WORK INSTRUCTIONS:
All of the records below are to be printed exactly; the pictures are to be left out.

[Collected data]
● ● ● ●

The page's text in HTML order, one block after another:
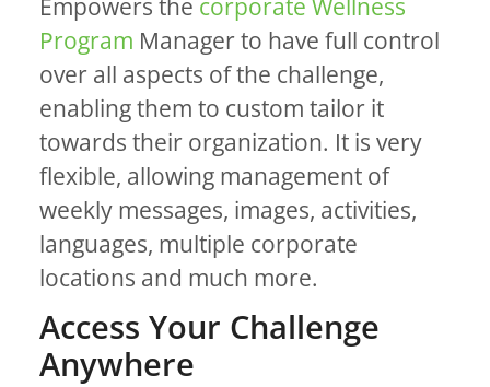
Empowers the corporate Wellness
Program Manager to have full control
over all aspects of the challenge,
enabling them to custom tailor it
towards their organization. It is very
flexible, allowing management of
weekly messages, images, activities,
languages, multiple corporate
locations and much more.
Access Your Challenge
Anywhere
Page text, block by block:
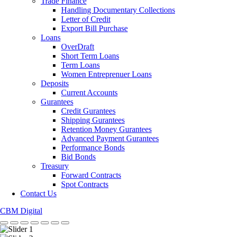
Handling Documentary Collections
Letter of Credit
Export Bill Purchase
Loans
OverDraft
Short Term Loans
Term Loans
Women Entreprenuer Loans
Deposits
Current Accounts
Gurantees
Credit Gurantees
Shipping Gurantees
Retention Money Gurantees
Advanced Payment Gurantees
Performance Bonds
Bid Bonds
Treasury
Forward Contracts
Spot Contracts
Contact Us
CBM Digital
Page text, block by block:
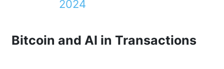
2024
Bitcoin and AI in Transactions
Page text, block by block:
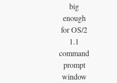
big
enough
for OS/2
1.1
command
prompt
window
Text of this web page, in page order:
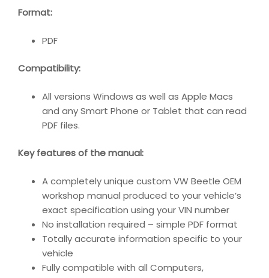
Format:
PDF
Compatibility:
All versions Windows as well as Apple Macs
and any Smart Phone or Tablet that can read
PDF files.
Key features of the manual:
A completely unique custom VW Beetle OEM
workshop manual produced to your vehicle’s
exact specification using your VIN number
No installation required – simple PDF format
Totally accurate information specific to your
vehicle
Fully compatible with all Computers,
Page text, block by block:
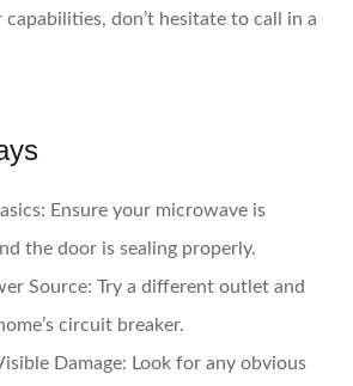
capabilities, don’t hesitate to call in a
: Ensure your microwave is
the door is sealing properly.
Source: Try a different outlet and
circuit breaker.
Damage: Look for any obvious
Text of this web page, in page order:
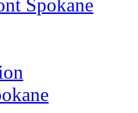
Spokane
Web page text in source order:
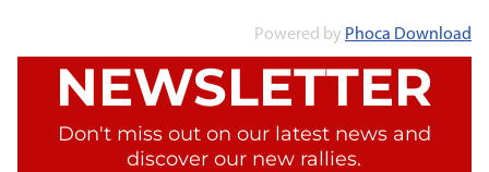
Powered by Phoca Download
NEWSLETTER
Don't miss out on our latest news and
discover our new rallies.
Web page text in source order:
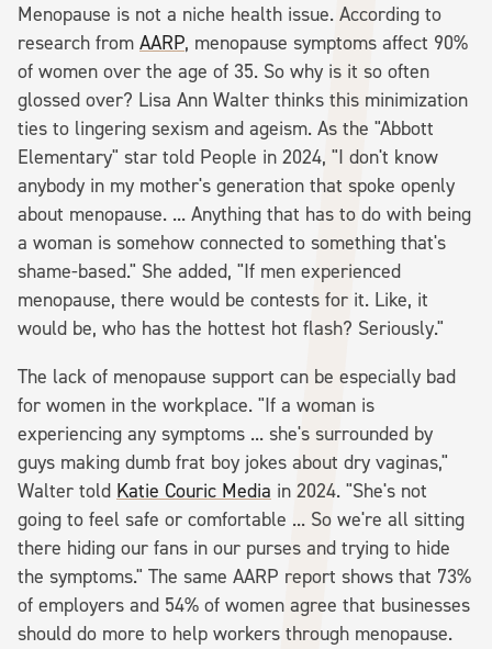
Menopause is not a niche health issue. According to
research from AARP, menopause symptoms affect 90%
of women over the age of 35. So why is it so often
glossed over? Lisa Ann Walter thinks this minimization
ties to lingering sexism and ageism. As the "Abbott
Elementary" star told People in 2024, "I don't know
anybody in my mother's generation that spoke openly
about menopause. ... Anything that has to do with being
a woman is somehow connected to something that's
shame-based." She added, "If men experienced
menopause, there would be contests for it. Like, it
would be, who has the hottest hot flash? Seriously."
The lack of menopause support can be especially bad
for women in the workplace. "If a woman is
experiencing any symptoms ... she's surrounded by
guys making dumb frat boy jokes about dry vaginas,"
Walter told Katie Couric Media in 2024. "She's not
going to feel safe or comfortable ... So we're all sitting
there hiding our fans in our purses and trying to hide
the symptoms." The same AARP report shows that 73%
of employers and 54% of women agree that businesses
should do more to help workers through menopause.
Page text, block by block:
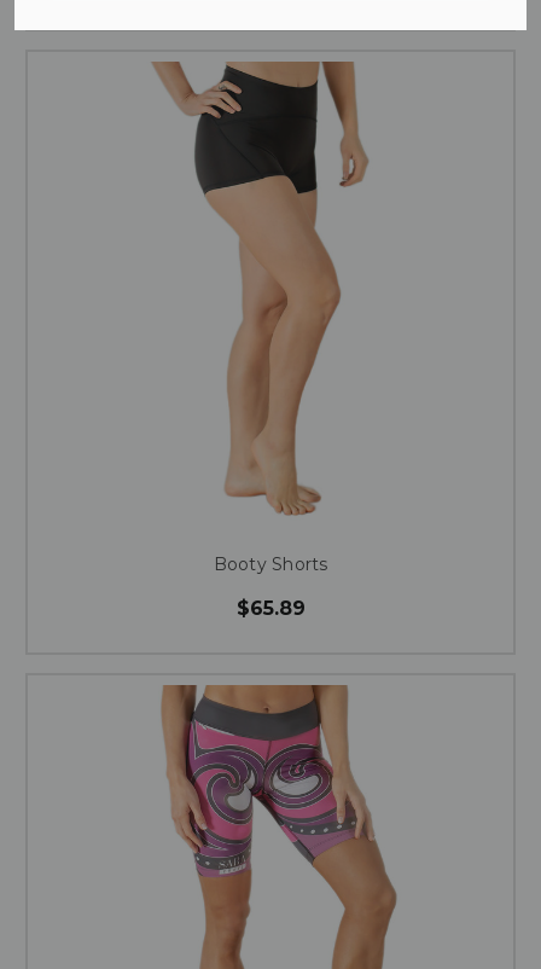
Booty Shorts
$65.89
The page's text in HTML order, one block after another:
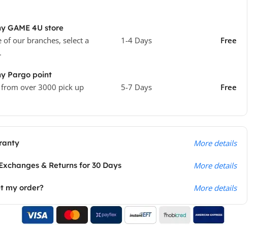
GAME 4U store
of our branches, select a
1-4 Days Free
Pargo point
from over 3000 pick up
5-7 Days Free
More details
& Returns for 30 Days More details
my order? More details
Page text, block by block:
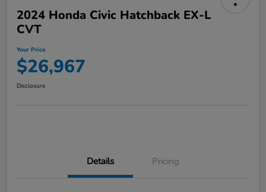
2024 Honda Civic Hatchback EX-L
CVT
Your Price
$26,967
Disclosure
Details Pricing
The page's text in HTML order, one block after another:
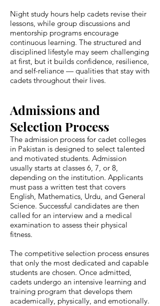
Night study hours help cadets revise their
lessons, while group discussions and
mentorship programs encourage
continuous learning. The structured and
disciplined lifestyle may seem challenging
at first, but it builds confidence, resilience,
and self-reliance — qualities that stay with
cadets throughout their lives.
Admissions and
Selection Process
The admission process for cadet colleges
in Pakistan is designed to select talented
and motivated students. Admission
usually starts at classes 6, 7, or 8,
depending on the institution. Applicants
must pass a written test that covers
English, Mathematics, Urdu, and General
Science. Successful candidates are then
called for an interview and a medical
examination to assess their physical
fitness.
The competitive selection process ensures
that only the most dedicated and capable
students are chosen. Once admitted,
cadets undergo an intensive learning and
training program that develops them
academically, physically, and emotionally.
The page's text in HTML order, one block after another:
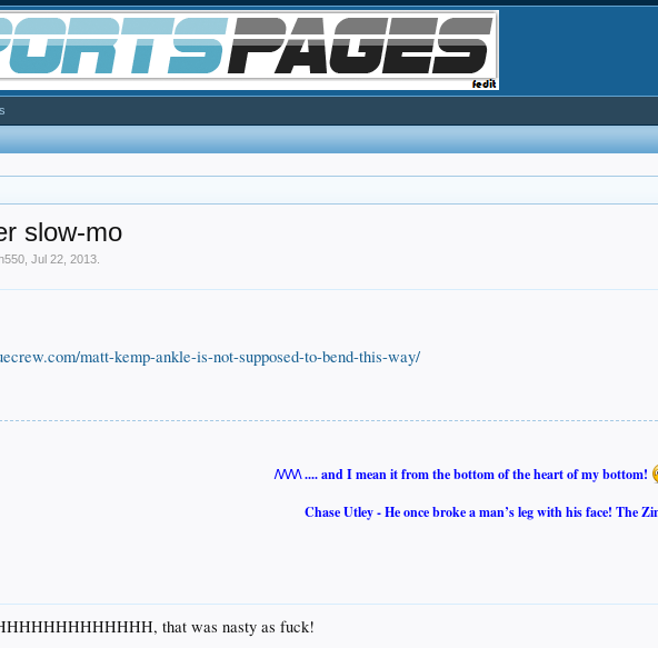
slow-mo
,Jul 22, 2013
matt-kemp-ankle-is-not-supposed-to-bend-this-way/
/\/\/\/\ .... and I mean it from the bottom of the heart of my bottom!
Chase Utley - He once broke a man’s leg with his face! The
that was nasty as fuck!
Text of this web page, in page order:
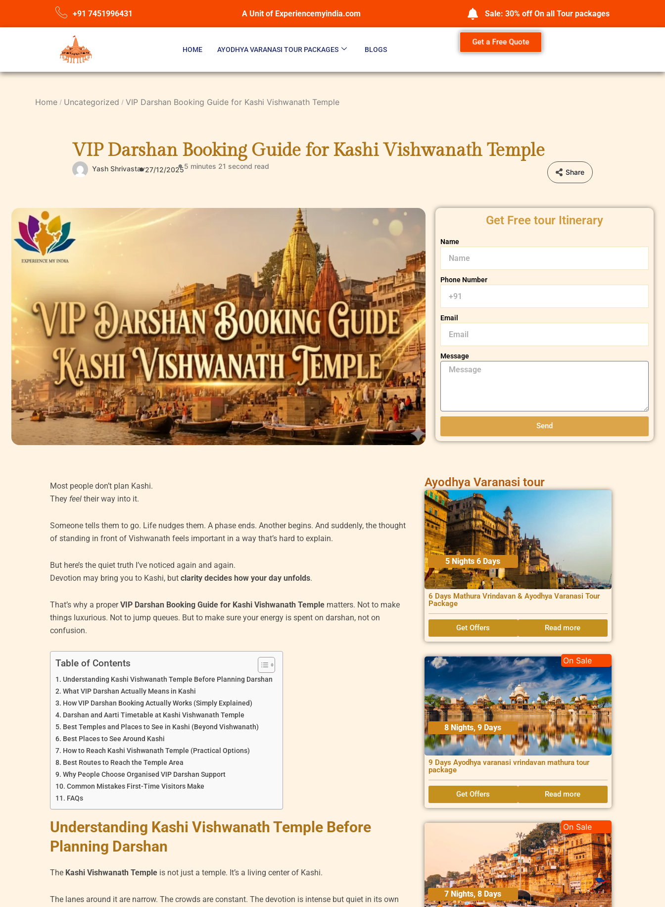
+91 7451996431 A Unit of Experiencemyindia.com Sale: 30% off On all Tour packages
HOME AYODHYA VARANASI TOUR PACKAGES BLOGS
Get a Free Quote
Home Uncategorized VIP Darshan Booking Guide for Kashi Vishwanath Temple
VIP Darshan Booking Guide for Kashi Vishwanath Temple
Yash Shrivastav27/12/20255 minutes 21 second read
Share
Get Free tour Itinerary
Name
Phone Number
Email
Message
Send
Most people don’t plan Kashi.
They feel their way into it.
Someone tells them to go. Life nudges them. A phase ends. Another begins. And suddenly, the thought
of standing in front of Vishwanath feels important in a way that’s hard to explain.
But here’s the quiet truth I’ve noticed again and again.
Devotion may bring you to Kashi, butclarity decides how your day unfolds.
That’s why a properVIP Darshan Booking Guide for Kashi Vishwanath Temple matters. Not to make
things luxurious. Not to jump queues. But to make sure your energy is spent on darshan, not on
confusion.
Table of Contents
Understanding Kashi Vishwanath Temple Before Planning Darshan
What VIP Darshan Actually Means in Kashi
How VIP Darshan Booking Actually Works (Simply Explained)
Darshan and Aarti Timetable at Kashi Vishwanath Temple
Best Temples and Places to See in Kashi (Beyond Vishwanath)
Best Places to See Around Kashi
How to Reach Kashi Vishwanath Temple (Practical Options)
Best Routes to Reach the Temple Area
Why People Choose Organised VIP Darshan Support
Common Mistakes First-Time Visitors Make
FAQs
Understanding Kashi Vishwanath Temple Before
Planning Darshan
The Kashi Vishwanath Temple is not just a temple. It’s a living center of Kashi.
The lanes around it are narrow. The crowds are constant. The devotion is intense but quiet in its own
Ayodhya Varanasi tour
5 Nights 6 Days
6 Days Mathura Vrindavan & Ayodhya Varanasi Tour
Package
Get Offers Read more
8 Nights, 9 Days
9 Days Ayodhya varanasi vrindavan mathura tour
package
On Sale
Get Offers Read more
7 Nights, 8 Days
On Sale
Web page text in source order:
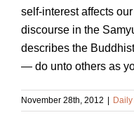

● ● ● ●

TASK ANSWER:
The page's text in HTML order, one block after another:
Empowers the corporate Wellness
Program Manager to have full control
over all aspects of the challenge,
enabling them to custom tailor it
towards their organization. It is very
flexible, allowing management of
weekly messages, images, activities,
languages, multiple corporate
locations and much more.
Access Your Challenge
Anywhere
Page text, block by block:
Handling Documentary Collections
Letter of Credit
Export Bill Purchase
Loans
OverDraft
Short Term Loans
Term Loans
Women Entreprenuer Loans
Deposits
Current Accounts
Gurantees
Credit Gurantees
Shipping Gurantees
Retention Money Gurantees
Advanced Payment Gurantees
Performance Bonds
Bid Bonds
Treasury
Forward Contracts
Spot Contracts
Contact Us
CBM Digital
Page text, block by block:
2024
Bitcoin and AI in Transactions
Page text, block by block:
big
enough
for OS/2
1.1
command
prompt
window
Text of this web page, in page order:
Format:
PDF
Compatibility:
All versions Windows as well as Apple Macs
and any Smart Phone or Tablet that can read
PDF files.
Key features of the manual:
A completely unique custom VW Beetle OEM
workshop manual produced to your vehicle’s
exact specification using your VIN number
No installation required – simple PDF format
Totally accurate information specific to your
vehicle
Fully compatible with all Computers,
Page text, block by block:
capabilities, don’t hesitate to call in a
: Ensure your microwave is
the door is sealing properly.
Source: Try a different outlet and
circuit breaker.
Damage: Look for any obvious
Text of this web page, in page order:
Spokane
Web page text in source order:
Powered by Phoca Download
NEWSLETTER
Don't miss out on our latest news and
discover our new rallies.
Web page text in source order:
Menopause is not a niche health issue. According to
research from AARP, menopause symptoms affect 90%
of women over the age of 35. So why is it so often
glossed over? Lisa Ann Walter thinks this minimization
ties to lingering sexism and ageism. As the "Abbott
Elementary" star told People in 2024, "I don't know
anybody in my mother's generation that spoke openly
about menopause. ... Anything that has to do with being
a woman is somehow connected to something that's
shame-based." She added, "If men experienced
menopause, there would be contests for it. Like, it
would be, who has the hottest hot flash? Seriously."
The lack of menopause support can be especially bad
for women in the workplace. "If a woman is
experiencing any symptoms ... she's surrounded by
guys making dumb frat boy jokes about dry vaginas,"
Walter told Katie Couric Media in 2024. "She's not
going to feel safe or comfortable ... So we're all sitting
there hiding our fans in our purses and trying to hide
the symptoms." The same AARP report shows that 73%
of employers and 54% of women agree that businesses
should do more to help workers through menopause.
Page text, block by block:
Booty Shorts
$65.89
The page's text in HTML order, one block after another:
GAME 4U store
of our branches, select a
1-4 Days Free
Pargo point
from over 3000 pick up
5-7 Days Free
More details
& Returns for 30 Days More details
my order? More details
Page text, block by block:
2024 Honda Civic Hatchback EX-L
CVT
Your Price
$26,967
Disclosure
Details Pricing
The page's text in HTML order, one block after another:
Night study hours help cadets revise their
lessons, while group discussions and
mentorship programs encourage
continuous learning. The structured and
disciplined lifestyle may seem challenging
at first, but it builds confidence, resilience,
and self-reliance — qualities that stay with
cadets throughout their lives.
Admissions and
Selection Process
The admission process for cadet colleges
in Pakistan is designed to select talented
and motivated students. Admission
usually starts at classes 6, 7, or 8,
depending on the institution. Applicants
must pass a written test that covers
English, Mathematics, Urdu, and General
Science. Successful candidates are then
called for an interview and a medical
examination to assess their physical
fitness.
The competitive selection process ensures
that only the most dedicated and capable
students are chosen. Once admitted,
cadets undergo an intensive learning and
training program that develops them
academically, physically, and emotionally.
The page's text in HTML order, one block after another:
slow-mo
,Jul 22, 2013
matt-kemp-ankle-is-not-supposed-to-bend-this-way/
/\/\/\/\ .... and I mean it from the bottom of the heart of my bottom!
Chase Utley - He once broke a man’s leg with his face! The
that was nasty as fuck!
Text of this web page, in page order:
+91 7451996431 A Unit of Experiencemyindia.com Sale: 30% off On all Tour packages
HOME AYODHYA VARANASI TOUR PACKAGES BLOGS
Get a Free Quote
Home Uncategorized VIP Darshan Booking Guide for Kashi Vishwanath Temple
VIP Darshan Booking Guide for Kashi Vishwanath Temple
Yash Shrivastav27/12/20255 minutes 21 second read
Share
Get Free tour Itinerary
Name
Phone Number
Email
Message
Send
Most people don’t plan Kashi.
They feel their way into it.
Someone tells them to go. Life nudges them. A phase ends. Another begins. And suddenly, the thought
of standing in front of Vishwanath feels important in a way that’s hard to explain.
But here’s the quiet truth I’ve noticed again and again.
Devotion may bring you to Kashi, butclarity decides how your day unfolds.
That’s why a properVIP Darshan Booking Guide for Kashi Vishwanath Temple matters. Not to make
things luxurious. Not to jump queues. But to make sure your energy is spent on darshan, not on
confusion.
Table of Contents
Understanding Kashi Vishwanath Temple Before Planning Darshan
What VIP Darshan Actually Means in Kashi
How VIP Darshan Booking Actually Works (Simply Explained)
Darshan and Aarti Timetable at Kashi Vishwanath Temple
Best Temples and Places to See in Kashi (Beyond Vishwanath)
Best Places to See Around Kashi
How to Reach Kashi Vishwanath Temple (Practical Options)
Best Routes to Reach the Temple Area
Why People Choose Organised VIP Darshan Support
Common Mistakes First-Time Visitors Make
FAQs
Understanding Kashi Vishwanath Temple Before
Planning Darshan
The Kashi Vishwanath Temple is not just a temple. It’s a living center of Kashi.
The lanes around it are narrow. The crowds are constant. The devotion is intense but quiet in its own
Ayodhya Varanasi tour
5 Nights 6 Days
6 Days Mathura Vrindavan & Ayodhya Varanasi Tour
Package
Get Offers Read more
8 Nights, 9 Days
9 Days Ayodhya varanasi vrindavan mathura tour
package
On Sale
Get Offers Read more
7 Nights, 8 Days
On Sale
Web page text in source order:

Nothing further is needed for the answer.